Questions and Answers

Here you can ask general questions related to literary devices and site visitors can try and help answer them. If you have a question about a specific literary device please use the list on the left and ask your question in the comments section for that literary device.

Comments

367 comments posted
5sos tomorrow never dies

where are the poetic devices in this song???
[Ashton:]
(Tomorrow never dies)

[Calum:]
Life can be so hard to breathe
When you're trapped inside a box
You're waiting for a break to come
It always comes too late

You're on the edge just stumbling
And the road it starts to wind
But every time a page is turned
A chance to make it right

[Luke:]
Oh the sun will rise
Like a flame ignites

[Ashton:]
We're not done till we say it's over
We won't fade away

[Luke:]
Oh the sun will rise

[Ashton:]
Tomorrow never dies
(Tomorrow never dies)

[Calum:]
It's hard to see the enemy
When you're looking at yourself
Maybe your reflection shows you
Screaming out for help

And you try your best to just keep up
And your feet they fall behind
But the beat you're marching to
You're keeping perfect time

[Luke:]
Oh the sun will rise
Like a flame ignites

[Ashton:]
We're not done till we say it's over
We won't fade away

[Luke:]
Oh the sun will rise

[Ashton:]
Tomorrow never dies

[Calum:]
Try your best to change your fate
You can just enjoy the ride
The sun will rise, the moon will fall
Tomorrow never dies
(It never dies)

[Luke:]
Oh the sun will rise
(The sun will rise the sun will rise)
Like a flame ignites
(A flame ignites a flame ignites)

[Ashton:]
We're not done till we say it's over
We won't fade away

[Luke:]
Oh the sun will rise

[Ashton:]
Tomorrow never dies
Tomorrow never dies
Tomorrow never dies

Posted by Anonymous on Sat, 05/23/2015 - 21:54
help on this plz

What's the difference between amplification, and circumlocution?

Posted by Anonymous on Fri, 05/22/2015 - 16:24
what are the literally devices in this poem??? please help me !

Competitive Swimming
By: ElisaTheDuck

The swimmers are lined up behind their blocks.

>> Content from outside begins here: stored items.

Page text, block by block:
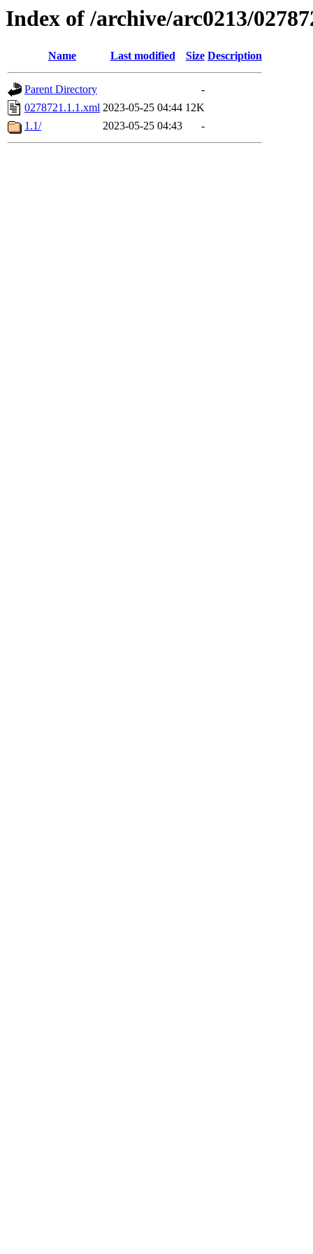
Index of /archive/arc0213/
Name Last modified Size Description
Parent Directory
-
0278721.1.1.xml 2023-05-25 04:44 12K
1.1/
2023-05-25 04:43 -
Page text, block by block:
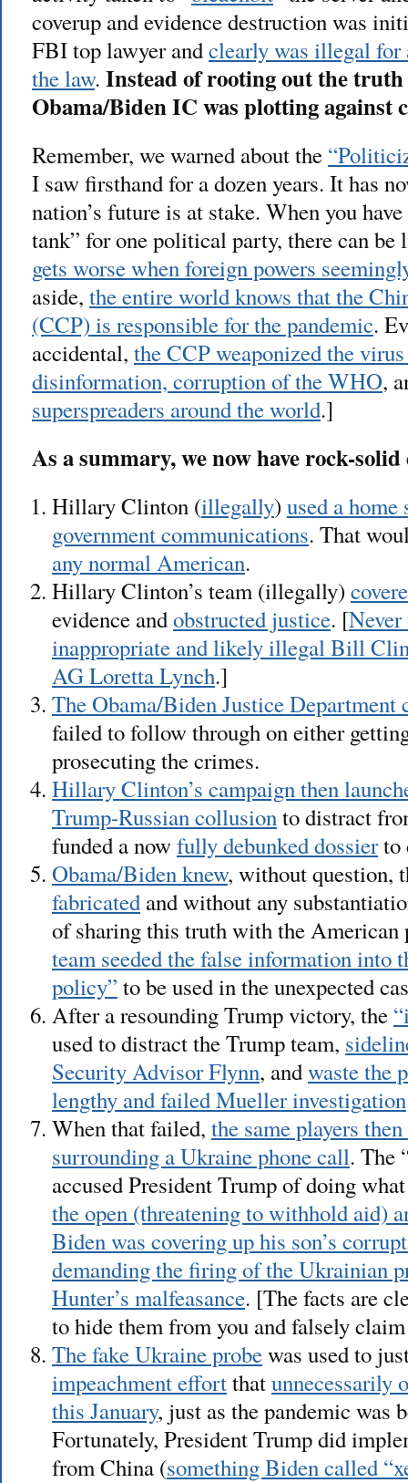
coverup and evidence destruction was
FBI top lawyer andclearly was illegal for
the law. Instead of rooting out the
Obama/Biden IC was plotting against
Remember, we warned about the
I saw firsthand for a dozen years. It has
nation’s future is at stake. When you
tank” for one political party, there can
gets worse when foreign powers
aside, the entire world knows that the
(CCP) is responsible for the pandemic.
accidental, the CCP weaponized the
disinformation, corruption of the WHO,
superspreaders around the world.]
As a summary, we now have rock-
Hillary Clinton (illegally) used a home
government communications. That
any normal American.
Hillary Clinton’s team (illegally)
evidence andobstructed justice. [
inappropriate and likely illegal Bill
AG Loretta Lynch.]
The Obama/Biden Justice
failed to follow through on either
prosecuting the crimes.
Hillary Clinton’s campaign then
Trump-Russian collusionto distract
funded a nowfully debunked dossierto
Obama/Biden knew, without question,
fabricatedand without any
of sharing this truth with the American
team seeded the false information into
policy” to be used in the unexpected
After a resounding Trump victory, the
used to distract the Trump team,
Security Advisor Flynn, andwaste the
lengthy and failed Mueller investigation
When that failed, the same players
surrounding a Ukraine phone call. The
accused President Trump of doing
the open (threatening to withhold aid)
Biden was covering up his son’s
demanding the firing of the Ukrainian
Hunter’s malfeasance. [The facts are
to hide them from you and falsely
The fake Ukraine probewas used to
impeachment effortthatunnecessarily
this January, just as the pandemic was
Fortunately, President Trump did
from China (something Biden called
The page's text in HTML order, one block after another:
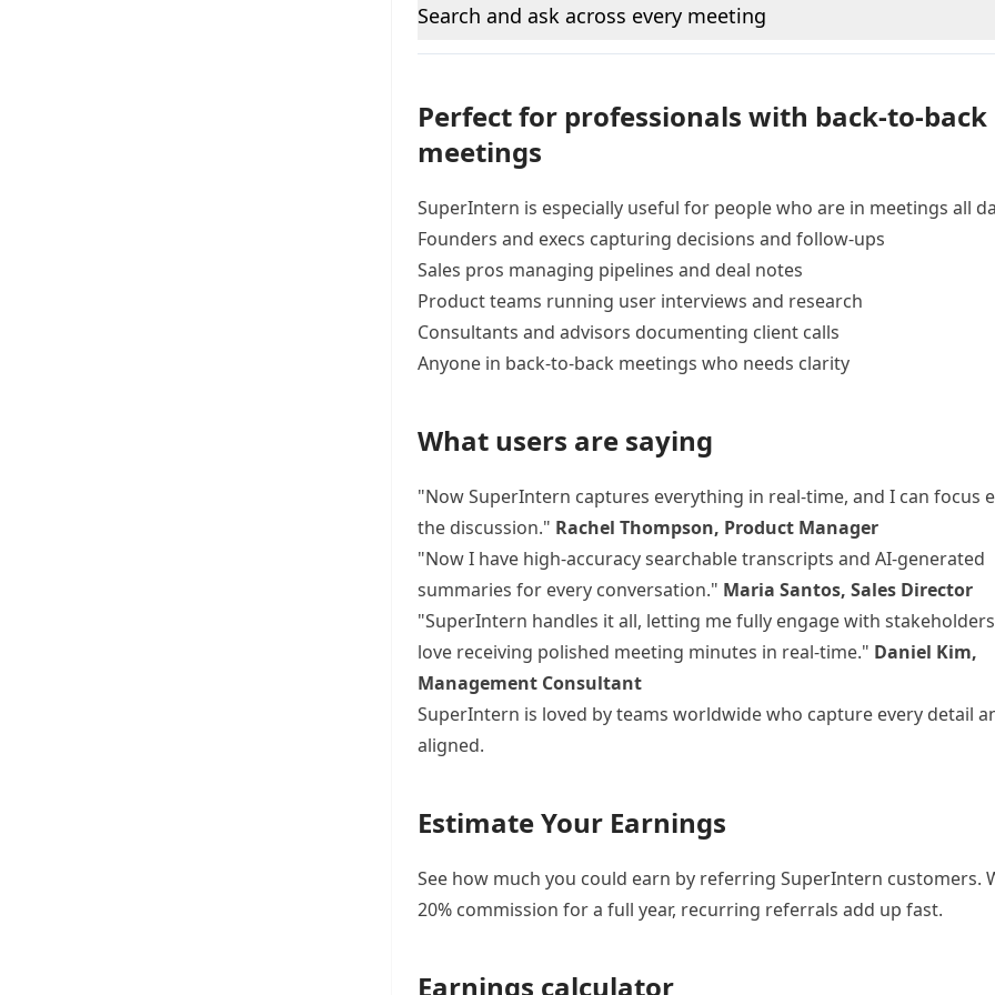
Search and ask across every meeting
Perfect for professionals with back-to-back
meetings
SuperIntern is especially useful for people who are in meetings all
Founders and execs capturing decisions and follow-ups
Sales pros managing pipelines and deal notes
Product teams running user interviews and research
Consultants and advisors documenting client calls
Anyone in back-to-back meetings who needs clarity
What users are saying
"Now SuperIntern captures everything in real-time, and I can focus
the discussion." Rachel Thompson, Product Manager
"Now I have high-accuracy searchable transcripts and AI-generated
summaries for every conversation." Maria Santos, Sales Director
"SuperIntern handles it all, letting me fully engage with
love receiving polished meeting minutes in real-time." Daniel Kim,
Management Consultant
SuperIntern is loved by teams worldwide who capture every detail
aligned.
Estimate Your Earnings
See how much you could earn by referring SuperIntern customers.
20% commission for a full year, recurring referrals add up fast.
Earnings calculator
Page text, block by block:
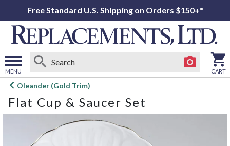
Free Standard U.S. Shipping on Orders $150+*
MENU
Open
menu
CART
Oleander (Gold Trim)
Flat Cup & Saucer Set

And the competitors are in their positions pose.
the swimmers get ready to take flight like a bird.
They streamline all the way to the flags,
They start swimming in a steady crawl,
none of them for the first lap stall.
A swimmer slows down: the one in lane six.
They start sprinting on their remaining meters,
Their legs churning up water like crazy egg beaters.
Lane three is first, next is lane one,
And one by one the others are done.

Posted by Anonymous on Thu, 05/21/2015 - 23:46
what literary devices are used here

She went walking with her dog on a Sunday morning
She walked by a church and felt the shame
Her mistake was thought over until the point of crying
Out on the bench she sat until the church folk came

She asked their forgiveness for not attending
She informed them that her decisions she would be mending
If only a second chance would they give to her
She would be loyal and attend the church forever

She goes to church and is now rejoicing
In serving God her Savior who is everlasting

Posted by Anonymous on Tue, 05/19/2015 - 17:05
some alliteration

there is some alliteration is this poem "went walking with"

Posted by Anonymous on Thu, 05/21/2015 - 18:34
what litecery divice would this be

the old man passed away

Posted by Anonymous on Mon, 05/18/2015 - 16:10
totally a euphemism

it's a euphemism. euphemisms are milder terms used to describe something.

in your case the old man died, you politely phrased it by saying "passed away"

does this help you? please let me know ASAP so that i can keep looking for what you need

Posted by Anonymous on Tue, 05/19/2015 - 16:49
What literary device is used in this sentence

"It? That was my first hint: something is wrong with this situation."

Posted by Anonymous on Sun, 05/17/2015 - 23:36
i don't understand

what part is the sentence. i could help you if i knew what you are saying.

Posted by Anonymous on Tue, 05/19/2015 - 16:50
genres of novel

Please help me, what are the genres of novel? Is there any linguists who makes a classification about this? Thanks in advance.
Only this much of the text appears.